Email:IMDRAO@sec.gov


[1] See Securities Offering Reform for Closed-End Investment Companies, Investment Company Act Release No. 33836 (Apr. 8, 2020) (“Adopting Release”). The term “seasoned issuer” refers to an issuer that meets the requirements in General Instruction A.2 to Form N-2. “Well-known seasoned issuer” (“WKSI”), as defined in Rule 405 of the Securities Act of 1933(“Securities Act”), is a seasoned issuer that, among other things, is not an ineligible issuer and has a worldwide market value of its outstanding voting and non-voting common equity held by non-affiliates of $700 million or more as of any date within 60 days of the determination date. See also Adopting Release, at n. 28.

[2] See General Instruction A.2 of Form N-2; General Instruction I.A. of Form S-3. In the case of an already effective registration statement, the registrant must have timely filed all required reports during the twelve months preceding the updating of the registration statement and prospectus under Section 10(a)(3) of the Securities Act (also “eligibility testing period”).

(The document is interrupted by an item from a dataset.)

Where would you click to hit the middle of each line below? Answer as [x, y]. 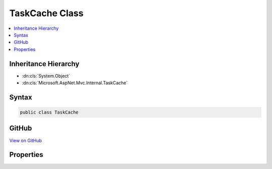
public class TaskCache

[3] See Adopting Release at Section II.B.3.

[4] See Adopting Release at Section II.B.3. The staff reminds registrants that Form N-CSR is required to be filed within 10 days of transmitting a shareholder report and shareholder reports are required to be transmitted within 60 days of the close of the period for which the report is being made. Thus, registrants generally have 70 days to file Form N-CSR after the end of a reporting period.

[5] Eligibility to use the short form is tested each time that a registrant files a new registration statement, updates its effective registration statement and prospectus to comply with Section 10(a)(3) under the Securities Act, or files a periodic report (Form 10-K or Form N-CSR, as applicable) that contains registrant’s audited financial statements for its most recently completed fiscal year that operates as a Section 10(a)(3) update to its effective registration statement and prospectus. See Rules 401(b) and 405 under the Securities Act.

[6] Registrants are also reminded that certain filing deadlines may be extended under Rule 12b-25 of the Exchange Act or Rule 8b-25 of the Investment Company Act, as applicable, to the extent a registrant is unable to timely file certain required reports without unreasonable effort or expense or if it is impractical to furnish any required information, document, or report within the prescribed time period.

[7] See Rule 415(a)(6) of the Securities Act.